众人听了也纷纷跟着加价,每耽误一秒钟,就要多死一些人,这死的可都是自己门下的弟子,怎么叫他们不心疼?
卿砚这才略微抬起头来看向下方,不经心般开口:“二十万灵石,外加你们门派里的镇派之宝。”
这话一出仙修那边的所有人都惊愕了一下,随即纷纷在心里头斥骂这魔头贪得无厌,二十万灵石是随便说说就能拿出来的吗?居然还敢肖想他们的镇派之宝,真是不自量力。

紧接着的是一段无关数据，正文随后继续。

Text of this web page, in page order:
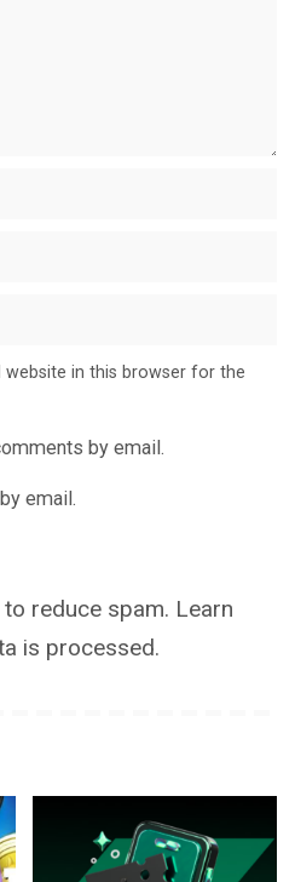
website in this browser for the
by email.
email.
reduce spam. Learn
is processed.
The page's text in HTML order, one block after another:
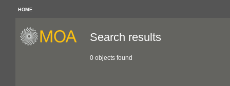
HOME
Search results
0 objects found
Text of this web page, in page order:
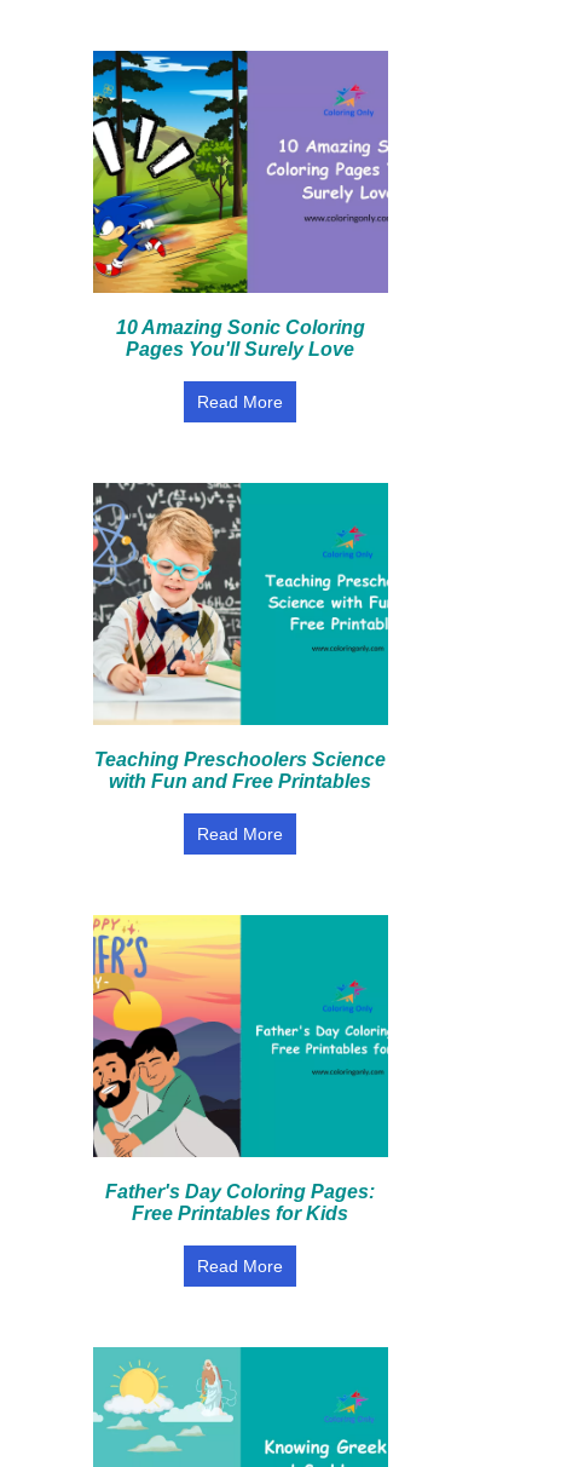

而仙云派的掌门也是微微皱了皱眉,沉声开口:“宫主未免太过贪得无厌了,先不说那二十万灵石我们拿不拿得出,光就这镇派之宝乃是老祖遗留下来的,哪能说赠人就赠人了?”这句话得到了仙修一众人的认同,镇派之宝都没了他们还开什么门派收什么弟子?
卿砚缓缓站起身来,单薄削瘦的脊背挺的笔直高高的俯视下方,像是看着什么蝼蚁一般,阴森森的气势外放将下方所有人笼罩其中,配着那只露出半张的阴柔到精致的脸,只叫人觉得他是那从阿鼻地狱里浴血走出的恶魔,漂亮却残忍。血瞳里有狠厉闪过,他不屑的开口:“你们既然敢来就该想到这种下场,若今日是本宫为败寇,你们这些人怕是不但会将魔宫翻个底朝天,还会将宫内一众弟子虐杀的片甲不留!”
众人被戳破了心事,一个个顿时尴尬的不得了,仙云派掌门强装镇定毫不羞愧开口:“宫主说笑了,吾等此次也是受了奸人所蒙蔽,否则仙魔两道向来井水不犯河水,吾等又何苦来挑起这战事。”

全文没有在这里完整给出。